**TASK INSTRUCTIONS**.
Retype nothing but the lines from the start of the material up to and including the line with "immer willkommen.". Pictures don't belong in the copy.

Start of DATA FOR THE TASK

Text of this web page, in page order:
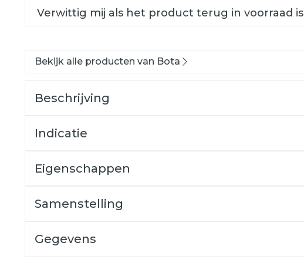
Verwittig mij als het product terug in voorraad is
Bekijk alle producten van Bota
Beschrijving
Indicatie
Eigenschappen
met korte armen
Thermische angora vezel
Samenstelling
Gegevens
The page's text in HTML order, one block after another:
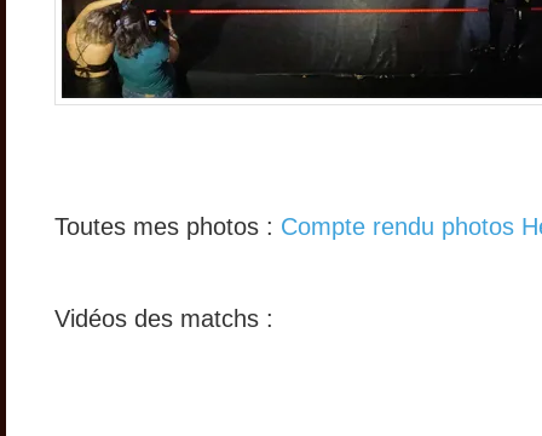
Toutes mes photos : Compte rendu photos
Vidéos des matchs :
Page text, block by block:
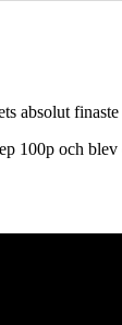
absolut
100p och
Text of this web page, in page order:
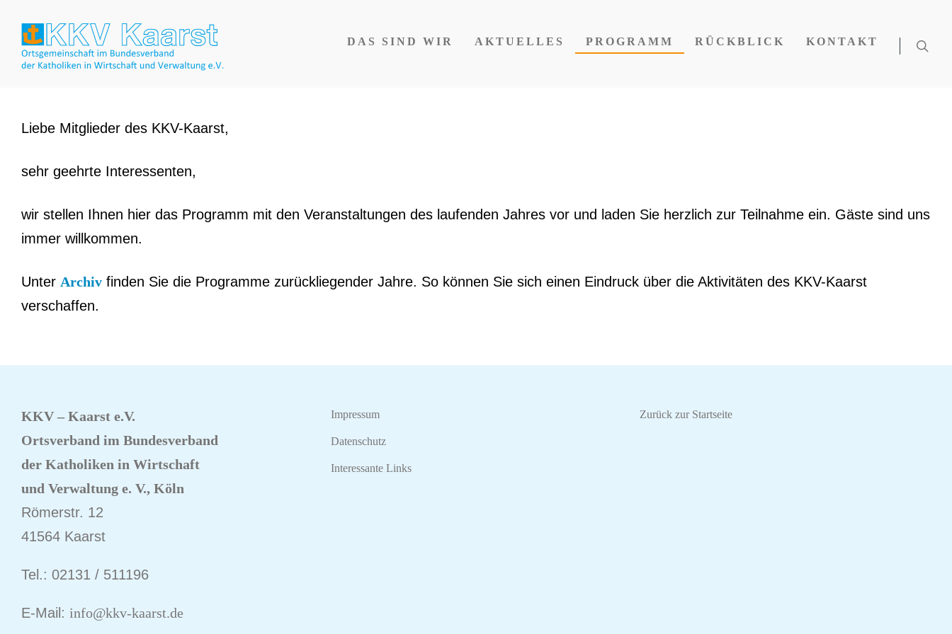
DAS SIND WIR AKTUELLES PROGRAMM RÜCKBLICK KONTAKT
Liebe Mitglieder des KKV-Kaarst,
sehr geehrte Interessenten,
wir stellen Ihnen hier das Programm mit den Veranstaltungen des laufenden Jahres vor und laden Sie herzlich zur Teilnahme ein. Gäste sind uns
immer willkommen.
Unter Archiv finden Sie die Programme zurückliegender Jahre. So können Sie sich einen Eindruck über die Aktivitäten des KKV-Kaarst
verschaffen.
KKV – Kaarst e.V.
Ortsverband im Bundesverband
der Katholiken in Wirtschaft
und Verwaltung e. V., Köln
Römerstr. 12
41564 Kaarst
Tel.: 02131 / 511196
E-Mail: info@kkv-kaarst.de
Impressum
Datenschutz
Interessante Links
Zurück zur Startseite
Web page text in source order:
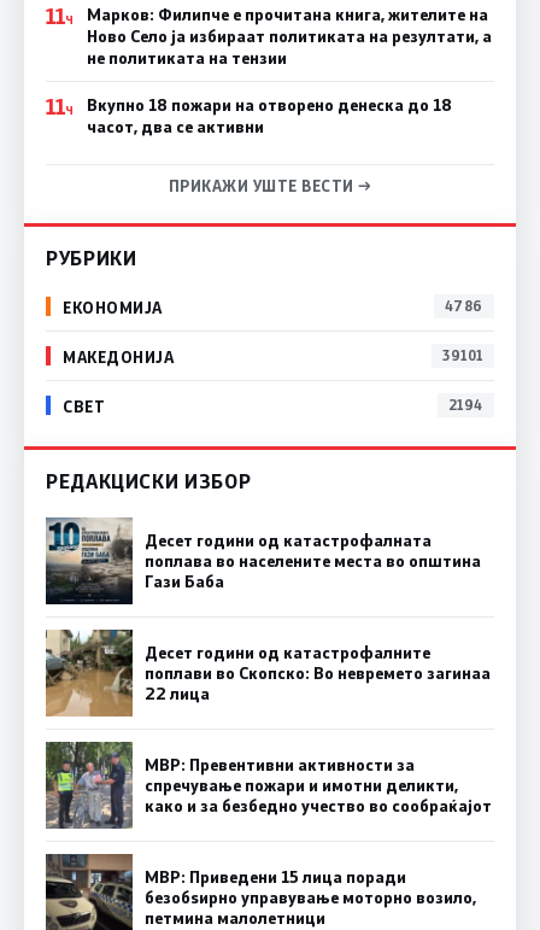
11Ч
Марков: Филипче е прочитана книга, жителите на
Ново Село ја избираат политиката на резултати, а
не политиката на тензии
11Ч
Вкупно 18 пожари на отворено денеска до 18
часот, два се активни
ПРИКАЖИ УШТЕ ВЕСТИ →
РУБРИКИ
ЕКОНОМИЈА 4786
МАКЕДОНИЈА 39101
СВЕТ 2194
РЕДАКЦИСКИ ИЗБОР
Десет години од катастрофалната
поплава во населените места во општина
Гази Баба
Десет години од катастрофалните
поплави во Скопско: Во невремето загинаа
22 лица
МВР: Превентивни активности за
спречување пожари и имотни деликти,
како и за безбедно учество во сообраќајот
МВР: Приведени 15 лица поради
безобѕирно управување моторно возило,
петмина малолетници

End of DATA FOR THE TASK

**RESULT OF THE TASK**.
Text of this web page, in page order:
Verwittig mij als het product terug in voorraad is
Bekijk alle producten van Bota
Beschrijving
Indicatie
Eigenschappen
met korte armen
Thermische angora vezel
Samenstelling
Gegevens
The page's text in HTML order, one block after another:
Toutes mes photos : Compte rendu photos
Vidéos des matchs :
Page text, block by block:
absolut
100p och
Text of this web page, in page order:
DAS SIND WIR AKTUELLES PROGRAMM RÜCKBLICK KONTAKT
Liebe Mitglieder des KKV-Kaarst,
sehr geehrte Interessenten,
wir stellen Ihnen hier das Programm mit den Veranstaltungen des laufenden Jahres vor und laden Sie herzlich zur Teilnahme ein. Gäste sind uns
immer willkommen.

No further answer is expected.